South Africa's grain market de-regulation, which began in the early 1990s, offers the clearest regional comparator for what rules-based reform looks like at maturity.

South Africa's real maize price (adjusted to 2023 ZAR) (First Image) has oscillated around a long-run mean since market de-regulation in the mid-1990s — absorbing the global financial crisis and the war in Ukraine without the persistent volatility that characterises heavily discretionary markets. Coupled with this, South Africa has constantly been able to grow its production and increase its yields during the same period (Second Image)

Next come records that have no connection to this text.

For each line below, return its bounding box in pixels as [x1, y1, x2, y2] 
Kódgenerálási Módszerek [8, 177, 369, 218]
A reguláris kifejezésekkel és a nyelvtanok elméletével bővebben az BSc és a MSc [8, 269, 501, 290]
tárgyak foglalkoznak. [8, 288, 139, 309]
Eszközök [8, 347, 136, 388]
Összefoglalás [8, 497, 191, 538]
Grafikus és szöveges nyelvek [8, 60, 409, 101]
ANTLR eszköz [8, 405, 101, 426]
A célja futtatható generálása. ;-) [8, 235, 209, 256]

The chart is striking not for what it shows happening after de-regulation, but for what it shows not happening. Despite the global financial crisis, the 2015–16 drought, and the commodity shock from the war in Ukraine, the real price of maize returned to roughly the same long-run level each time. That is what resilience in a rules-based system looks like: not the absence of shocks, but the capacity to absorb them without structural disruption.

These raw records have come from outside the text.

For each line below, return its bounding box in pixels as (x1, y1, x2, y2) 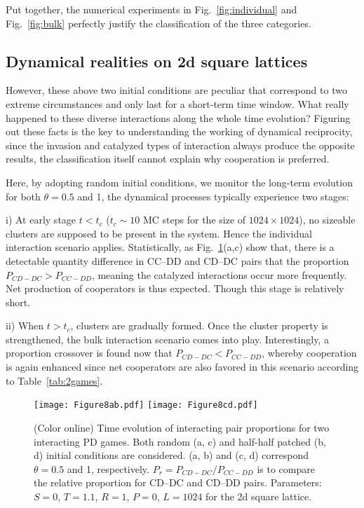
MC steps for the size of (142, 212, 246, 227)
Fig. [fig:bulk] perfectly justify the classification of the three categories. (6, 15, 311, 30)
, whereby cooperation (262, 345, 357, 360)
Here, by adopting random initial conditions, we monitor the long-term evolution (6, 174, 353, 189)
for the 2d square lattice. (205, 488, 312, 503)
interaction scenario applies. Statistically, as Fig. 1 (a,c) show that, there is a (6, 240, 335, 254)
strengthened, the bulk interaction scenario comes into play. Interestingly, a (6, 331, 329, 346)
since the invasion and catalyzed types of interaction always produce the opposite (6, 137, 355, 152)

South Africa's 1996 Marketing of Agricultural Products Act went further than simply removing the floor price. It established the National Agricultural Marketing Council, defined clear and limited conditions under which the Minister could issue statutory measures, required public reasons for any decision to accept or reject the Council's recommendations, and created institutional architecture that gave private actors a stable and predictable operating environment. Predictability was designed in, not assumed.

Designing predictability into reform from the outset

Implementation-ready reform treats predictability as a core design principle rather than an outcome that will emerge naturally over time.

In practical terms, this means making explicit choices about where discretion is necessary and where rules should dominate. It means building in mechanisms to signal policy intent clearly and consistently, particularly during periods of market stress when the temptation to intervene is greatest. And it means designing triggers and thresholds that are transparent, measurable, and credible enough that private actors will rely on them when making long-term decisions.

Predictability does not mean inaction. It means that when governments intervene, they do so within frameworks that market actors understand and trust. That distinction, between arbitrary intervention and rule-governed action, is what separates markets that attract private capital from those that push it away.

Questions worth asking early

Reform processes that take predictability seriously tend to surface a different set of questions at the design stage:

  • Where in this sector are private actors currently absorbing policy risk, and how is that shaping their behaviour?

  • Which policy tools are rules-based, and which depend on discretionary judgement, and is that balance intentional?

  • What signals are market actors currently relying on, and do those signals accurately reflect government intent?

  • Where coordination across institutions or borders is needed, what mechanisms exist to maintain alignment over time?

  • What would it take for private actors to trust that the rules will hold?

Reforms that engage with these questions upfront are far more likely to translate into the investment and market development that food systems across the continent need.